И действительно, помимо генерала-колчаковца Войцеховского, в шестом корпусе дневалил еще и бывший военный министр гетмана Скоропадского и душеприказчик Петлюры, донской генерал Греков. Когда же Кагаловский разведал, что в больницу прибыл с этапом Тодорский, он примчался к майору Рабиновичу и решительно потребовал:
— Назначьте в мой корпус дневальным Тодорского!
— Не могу, — ответил майор. — Положено на корпус два дневальных. Они у вас есть.
— Понимаю. Но пройдет две-три недели, и Тодорского угонят на этап! — И торопливым шепотом атаковал начальника — А этого нельзя делать, гражданин майор! Вы понимаете, о каком человеке идет речь? — Потом — громко, напыжившись: — В таком случае прошу: заберите от меня петлюровского генерала и дайте советского!
— Я понимаю ваш патриотизм, — обещающим тоном проговорил начальник больницы.
Кагаловский понял, что добился своего. И расчувствовался:
— Скажите, пожалуйста, гражданин майор… Я знал в Москве одного замечательного человека… тоже Рабинович… он не ваш родственник?
— Нет, нет. Я сам себе Рабинович!
Тут уж майор не вытерпел и улыбнулся.
Кагаловский ушел удовлетворенным.
Греков был отправлен на этап, а Тодорский назначен дневальным…
Пришла в канцелярию Перепелкина — в меховой шубке, теплом вязаном платке и ботах. Она снялась с воинского учета (должно быть, вынудили сняться «за либеральное отношение к заключенным») и осталась вольнонаемным хирургом. Кивнув нам, она села на табуретку у самых дверей кабинета. В штатском Перепелкина выглядела еще моложе. Задорные искорки играли в ее глазах, походка стала свободнее, и вся она вообще была какая-то другая.

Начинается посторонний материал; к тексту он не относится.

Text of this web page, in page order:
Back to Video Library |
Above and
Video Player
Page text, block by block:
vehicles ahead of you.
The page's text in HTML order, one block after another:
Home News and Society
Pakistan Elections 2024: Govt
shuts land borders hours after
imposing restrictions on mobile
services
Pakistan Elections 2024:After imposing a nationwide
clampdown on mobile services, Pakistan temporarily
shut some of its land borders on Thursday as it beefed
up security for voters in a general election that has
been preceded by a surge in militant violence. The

Вот объявился и ларинголог Ермаков, прозванный здесь «донским казаком» (он из Таганрога). Ермаков, всегда и всем недовольный, бурчливый. Могучая фигура, лицо надутое, с отвисшей губой. Любитель сенсаций. Всюду разносит им же самим придуманные новости — лагерные «параши».
— Слыхали? — спросил он, сделав страшные глаза. — Всех придурков решено отправить на Колыму. Счастливого плавания!

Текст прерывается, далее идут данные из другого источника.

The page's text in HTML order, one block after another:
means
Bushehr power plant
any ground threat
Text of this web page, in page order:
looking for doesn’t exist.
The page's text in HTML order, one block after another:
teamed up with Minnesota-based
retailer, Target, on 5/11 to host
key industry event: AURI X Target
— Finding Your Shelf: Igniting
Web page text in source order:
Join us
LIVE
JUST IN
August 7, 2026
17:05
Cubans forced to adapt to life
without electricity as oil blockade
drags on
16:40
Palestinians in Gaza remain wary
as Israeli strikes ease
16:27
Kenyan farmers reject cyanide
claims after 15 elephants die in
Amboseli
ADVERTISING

Ермаков пошевелил в воздухе короткими толстыми пальцами и шагнул в кабинет. «Слыхали?..» — донесся оттуда его голос.
Застучал в сенях протезом львовский невропатолог Бачинский. Под красивыми, крупными, как черносливины, глазами выделялись синие мешки. Он умудрялся вести в лагере научную работу: писал диссертацию о гипертонии, ночами просиживая в четвертом физиотерапевтическом корпусе, которым руководил.

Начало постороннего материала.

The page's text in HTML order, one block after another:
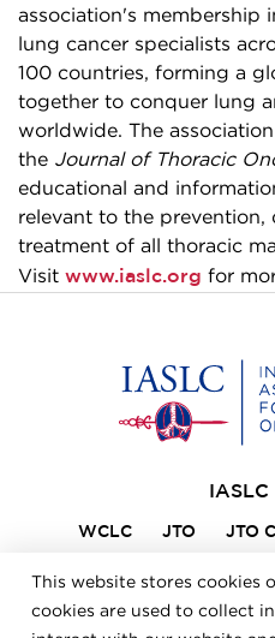
This website stores cookies
cookies are used to collect
association's membership
lung cancer specialists
100 countries, forming a
together to conquer lung
worldwide. The
the Journal of Thoracic
educational and
relevant to the prevention,
treatment of all thoracic
Visit www.iaslc.org for
Home
IASLC
WCLC JTO JTO
ILCN
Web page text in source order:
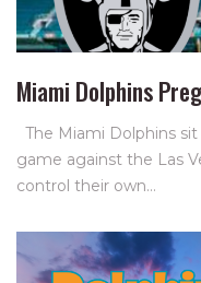
Miami Dolphins
The Miami Dolphins
game against the Las
control their own…
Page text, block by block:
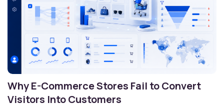
Why E-Commerce Stores Fail to Convert
Visitors Into Customers
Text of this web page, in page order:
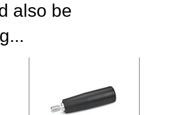
also be

Вошел Флоренский, за ним Иван Матвеевич Рошонок (его прислали в центральную больницу, здесь он — ординатор десятого корпуса, стационара для вольнонаемных).
Завершил шествие майор Баринов. Мы вытянулись по команде «смирно».
— Все в сборе? — спросил он, потирая замерзшие уши. — Садитесь!.. Ох, и натопили ж… Это все Толоконников! В тайгу за дровами не ходит, а сухари жарит.
В самый разгар «оперативки» заглянул нарядчик Юрка Мистратов. Он москвич, был инструктором физкультуры. Бушлат коробом, теплая кепка козырьком назад.
— Вы живы еще, мои старушки? — зашумел он. — Жив и я. Привэт, привэт! — Поздоровался. — Слышал я, что вы, тая тревогу, загрустили шибко обо мне?.. Так вот, старик, получай!